From the entries below, print exactly the span beginning with the line holding "An AI-powered quiz" and ending with the line holding "Where is each", endpoints included, and skip any pictures.

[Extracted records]
BEGIN
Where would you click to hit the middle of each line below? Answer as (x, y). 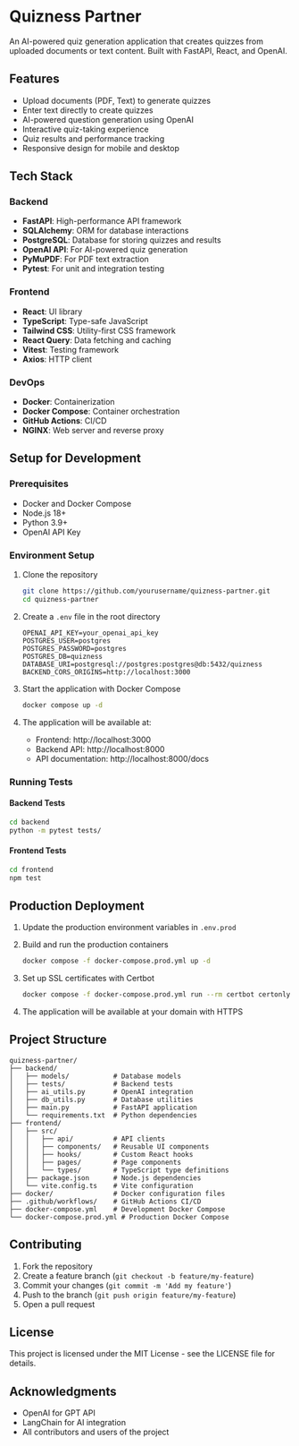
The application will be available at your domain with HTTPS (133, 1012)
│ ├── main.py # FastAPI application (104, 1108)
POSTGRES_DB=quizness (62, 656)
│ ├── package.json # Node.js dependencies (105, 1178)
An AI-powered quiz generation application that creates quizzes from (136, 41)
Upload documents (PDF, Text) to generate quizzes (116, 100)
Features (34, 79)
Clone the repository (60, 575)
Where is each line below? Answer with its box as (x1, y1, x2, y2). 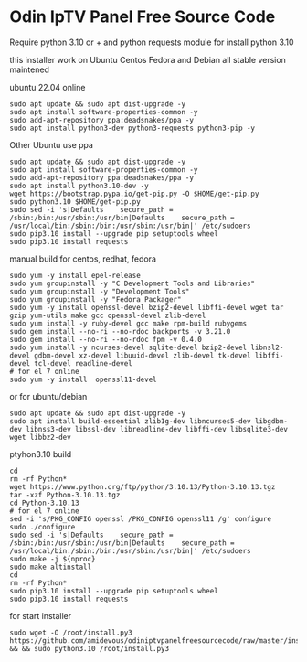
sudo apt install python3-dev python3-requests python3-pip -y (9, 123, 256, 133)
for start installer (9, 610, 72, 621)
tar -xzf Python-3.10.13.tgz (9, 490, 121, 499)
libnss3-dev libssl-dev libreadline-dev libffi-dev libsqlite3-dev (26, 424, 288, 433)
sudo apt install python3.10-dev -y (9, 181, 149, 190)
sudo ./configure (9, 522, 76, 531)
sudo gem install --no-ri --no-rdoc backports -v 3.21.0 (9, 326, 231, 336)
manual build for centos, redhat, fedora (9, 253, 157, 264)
END
BEGIN
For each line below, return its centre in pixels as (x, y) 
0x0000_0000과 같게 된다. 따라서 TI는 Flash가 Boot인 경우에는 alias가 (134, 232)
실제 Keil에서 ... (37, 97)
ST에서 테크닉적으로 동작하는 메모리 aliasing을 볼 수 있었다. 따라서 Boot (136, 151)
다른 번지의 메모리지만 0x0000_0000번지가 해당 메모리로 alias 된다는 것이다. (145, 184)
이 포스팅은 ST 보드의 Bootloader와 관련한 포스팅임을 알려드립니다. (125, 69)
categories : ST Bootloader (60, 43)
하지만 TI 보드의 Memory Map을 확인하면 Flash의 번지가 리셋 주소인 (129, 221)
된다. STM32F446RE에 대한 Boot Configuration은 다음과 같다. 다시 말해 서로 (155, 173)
END
BEGIN
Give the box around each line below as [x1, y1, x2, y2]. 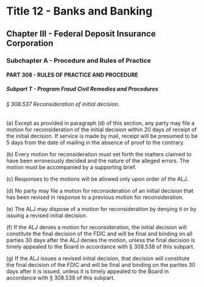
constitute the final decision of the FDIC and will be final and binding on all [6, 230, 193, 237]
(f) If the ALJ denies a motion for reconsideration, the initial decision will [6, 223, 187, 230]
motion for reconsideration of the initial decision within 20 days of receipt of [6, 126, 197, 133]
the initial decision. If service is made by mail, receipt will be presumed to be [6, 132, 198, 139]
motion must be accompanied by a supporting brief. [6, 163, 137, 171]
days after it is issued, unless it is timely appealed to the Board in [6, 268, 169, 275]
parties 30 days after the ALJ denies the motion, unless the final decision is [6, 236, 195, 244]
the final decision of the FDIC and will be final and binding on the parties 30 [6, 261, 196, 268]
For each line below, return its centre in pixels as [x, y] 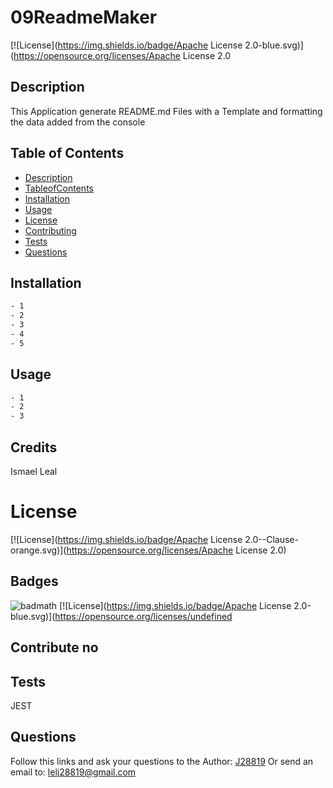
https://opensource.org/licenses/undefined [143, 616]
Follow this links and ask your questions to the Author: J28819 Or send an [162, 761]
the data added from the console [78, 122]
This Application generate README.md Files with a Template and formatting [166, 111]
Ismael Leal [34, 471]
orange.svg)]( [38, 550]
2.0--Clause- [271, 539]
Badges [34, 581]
END
- _Answer to this problem_
An AI-powered quiz generation application that creates quizzes from (136, 41)
Upload documents (PDF, Text) to generate quizzes (116, 100)
Features (34, 79)
Clone the repository (60, 575)
Where is each line below? Answer with its box as (x1, y1, x2, y2). 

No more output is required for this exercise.